▶ [Requirement] Set down, exactly and with no pictures, the line that contains "below as [x1, y1, x2, y2]." and all lines after it in the listing.

▶ [The data]
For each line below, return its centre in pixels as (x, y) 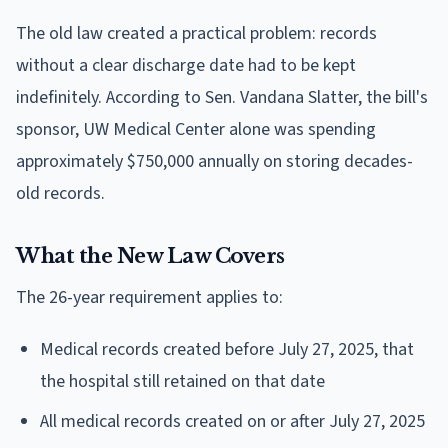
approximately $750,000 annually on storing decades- (214, 161)
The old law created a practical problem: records (196, 33)
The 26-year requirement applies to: (149, 297)
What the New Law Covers (150, 255)
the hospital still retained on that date (182, 381)
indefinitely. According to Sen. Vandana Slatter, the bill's (222, 97)
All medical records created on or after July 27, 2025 (232, 421)
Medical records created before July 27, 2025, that (227, 349)
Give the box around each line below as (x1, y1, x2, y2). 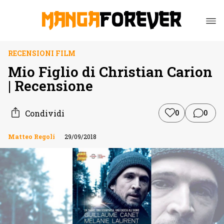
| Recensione (8, 76, 93, 95)
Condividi (25, 107, 64, 118)
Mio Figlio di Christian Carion (8, 62, 212, 81)
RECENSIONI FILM (8, 48, 75, 58)
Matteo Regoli (8, 132, 55, 140)
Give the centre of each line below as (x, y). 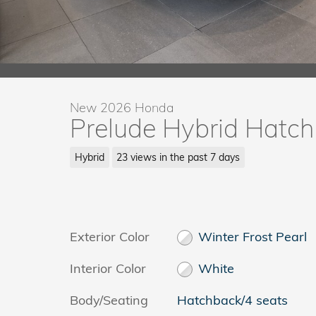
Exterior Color (110, 236)
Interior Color (108, 268)
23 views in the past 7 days (178, 157)
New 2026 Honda (122, 108)
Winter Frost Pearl (253, 236)
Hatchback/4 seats (232, 300)
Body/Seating (109, 300)
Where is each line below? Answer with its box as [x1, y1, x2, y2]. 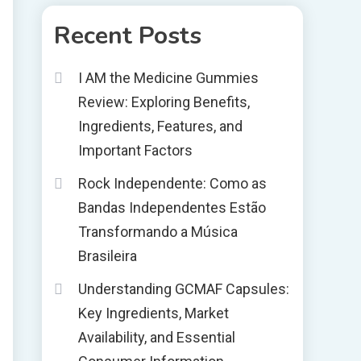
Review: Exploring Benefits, [78, 93, 250, 110]
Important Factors [78, 142, 193, 159]
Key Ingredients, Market [78, 305, 229, 322]
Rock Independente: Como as [78, 175, 267, 192]
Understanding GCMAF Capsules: [78, 280, 289, 297]
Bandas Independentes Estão [78, 199, 266, 216]
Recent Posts [54, 19, 201, 52]
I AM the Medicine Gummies [78, 69, 259, 86]
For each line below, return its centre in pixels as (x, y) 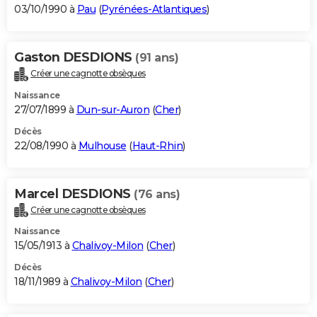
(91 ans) (157, 57)
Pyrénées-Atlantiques (154, 9)
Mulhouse (102, 145)
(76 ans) (157, 194)
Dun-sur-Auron (113, 109)
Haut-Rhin (157, 145)
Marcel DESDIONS (74, 194)
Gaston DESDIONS (75, 57)
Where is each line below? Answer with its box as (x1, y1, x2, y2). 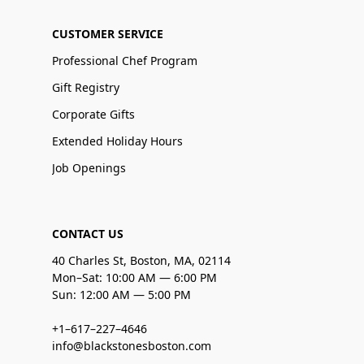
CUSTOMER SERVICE (52, 25, 163, 41)
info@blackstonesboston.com (52, 337, 211, 353)
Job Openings (52, 159, 126, 175)
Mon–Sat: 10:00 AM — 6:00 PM (52, 269, 217, 285)
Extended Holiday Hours (52, 132, 183, 149)
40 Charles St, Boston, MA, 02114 (52, 252, 231, 268)
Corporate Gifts (52, 106, 135, 122)
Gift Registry (52, 79, 119, 95)
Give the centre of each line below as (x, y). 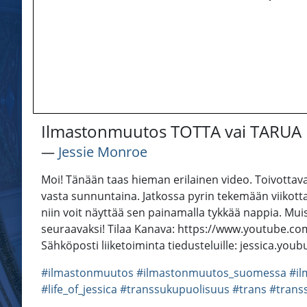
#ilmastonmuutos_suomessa (211, 273)
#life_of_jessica (79, 290)
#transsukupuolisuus (175, 290)
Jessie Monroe (103, 152)
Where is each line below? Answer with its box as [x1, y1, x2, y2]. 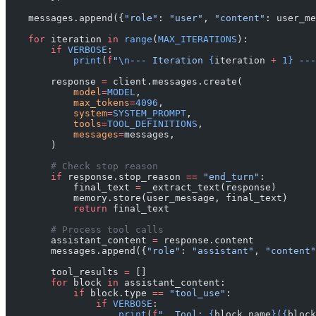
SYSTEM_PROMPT [113, 108, 186, 119]
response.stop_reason [62, 171, 186, 183]
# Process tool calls [6, 224, 164, 236]
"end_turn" [197, 171, 260, 183]
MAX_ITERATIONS [158, 34, 237, 45]
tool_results [6, 267, 124, 278]
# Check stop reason [6, 161, 158, 172]
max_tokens [6, 97, 130, 109]
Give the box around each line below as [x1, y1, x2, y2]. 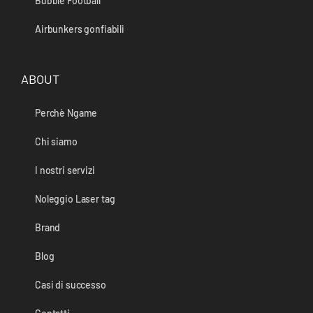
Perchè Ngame [35, 107, 98, 119]
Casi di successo [35, 279, 106, 291]
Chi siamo [35, 136, 78, 148]
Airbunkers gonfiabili [35, 23, 125, 36]
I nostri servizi [35, 164, 95, 177]
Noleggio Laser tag [35, 193, 115, 205]

▶ [Answer space]
Give the box around each line below as [x1, y1, x2, y2]. 
Perchè Ngame [35, 107, 98, 119]
Casi di successo [35, 279, 106, 291]
Chi siamo [35, 136, 78, 148]
Airbunkers gonfiabili [35, 23, 125, 36]
I nostri servizi [35, 164, 95, 177]
Noleggio Laser tag [35, 193, 115, 205]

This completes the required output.